Code Recommenders uses model archives to deliver its contents to the clients. A model archive is essentially a zip file that contains recommendation models for a certain library.
These model archives are organized in so called model repositories. A model repository is essentially a Maven repository which stores the model archives with a specific classifier.
For example, all Code Recommenders' call completion models use the "call" classifier, i.e., a model for SWT library is stored in a Maven repository under $M2_REPO/org/eclipse/swt/org.eclipse.swt/3.0.0/org.eclipse.swt-calls-3.0.0.zip.
Hosting a model repository is simple. As Code Recommenders uses a maven repository to distribute its model archives, these repositories can be served from any web server, and as such they can be mirrored easily across multiple servers.

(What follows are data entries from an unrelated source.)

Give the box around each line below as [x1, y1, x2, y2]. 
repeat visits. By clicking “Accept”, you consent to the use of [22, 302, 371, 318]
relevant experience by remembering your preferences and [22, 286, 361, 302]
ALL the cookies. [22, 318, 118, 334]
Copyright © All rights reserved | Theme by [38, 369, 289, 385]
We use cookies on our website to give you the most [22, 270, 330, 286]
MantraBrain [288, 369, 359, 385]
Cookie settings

The repository can be searched by using a local search index that get's downloaded once on first startup and updated (if changed since last access) on every restart. This is similar to the way how M2E assists its users by downloading the search index of Maven Central.
Requirements for Hosting a Server
Model Archive Disk Size: For each library an individual model archive is created. Model archive may support ranges of a library (e.g., [3.0.0,4.0.0)). Thus, a single model archive may serve SWT 3.7 and 3.8 as well as any platform such as OSX, Linux or Win32. The size of a model archive is not limited in any terms but typically does not exceed 2MB. For example, when generating call completion models for Eclipse APIs from Eclipse M6 classic, the size of all generated model archives amounts to ~50MB. Generating models for the complete Juno Release train may result in several hundreds MBs up to a few GBs of model archives.
Network Bandwidth: Model archives are downloaded on demand, i.e., as soon as a user triggers code completion on a variable of a supported type or selects a supported type with an open Extdoc View. If neither Code Recommenders intelligent code completions nor Code Recommenders Extdoc View is used, no models will be downloaded. In addition, this auto-download feature can (will - not implemented in M7 yet) be disabled. Since all models are stored in a local maven repository, all models are downloaded only once per workspace.
Hosting Recommendation Models for Juno Release
In the long run, Code Recommenders team would like to host a canonical model repository similar to Maven Central (http://repo1.maven.org/maven2/) for any open source library. As Eclipse statutes do not allow any software to refer to any external non-Eclipse URLs without permission, we see two good solutions (maybe there are more - but at the moment I see two good ones :):
1. eclipse.org solution: Recommenders delivers recommendation models from the Eclipse download server, e.g., from http://download.eclipse.org/recommenders/models/juno/. A more advanced solution may be to set up a virtual server for Code Recommenders where models are delivered from (e.g., http://recommenders.eclipse.org/repository/juno/) - but this is not needed for Juno.
2. coderecommenders.org solution: In the long run, we also want to enable users to share anonymized usage data with each other to build the ultimate goal of IDE 2.0 as described here. As pointed out by Wayne and others, sharing private usage data with a central server (independent where it's hosted) is something that should not be taken lightly. Many privacy concerns may arise and - if done wrong - may have a negative impact on the trademark Eclipse and Eclipse Code Recommenders as well.
Thus, we think that building and maintaining such advanced services' that enable users to share usage data at Eclipse.org is not the way to go given the current state of the project and the amount of work that needs to be done to convince users that it will be a good thing. Time will show if people want to participate in such systems - and it's not required to tackle the largest-and-hardest barrier first but to prove that Code Recommenders in general is a great and effective concept.
However, we'd like to provide such services to learn how far we get with these advanced IDE 2.0 services. We think that the tools we develop(ed) should not be tightly coupled to the Eclipse project for the reasons given above but in a external project that may also gives us the opportunity to build commercial services around like Tasktop successfully showed.
Summarizing the two solutions (hosted at eclipse.org vs. hosted at coderecommenders.org), for Juno release we'd prefer to host a model repository on the Eclipse infrastructure at, e.g., http://download.eclipse.org/recommenders/models/juno/. But on the long run, we'd like to move to a more central server like coderecommenders.org (as Sonatype did with Mavencentral).
Data Privacy in Juno Release
To state it clearly somewhere: For Juno - except from downloading a model index and model archives - Code Recommenders does not upload any usage data.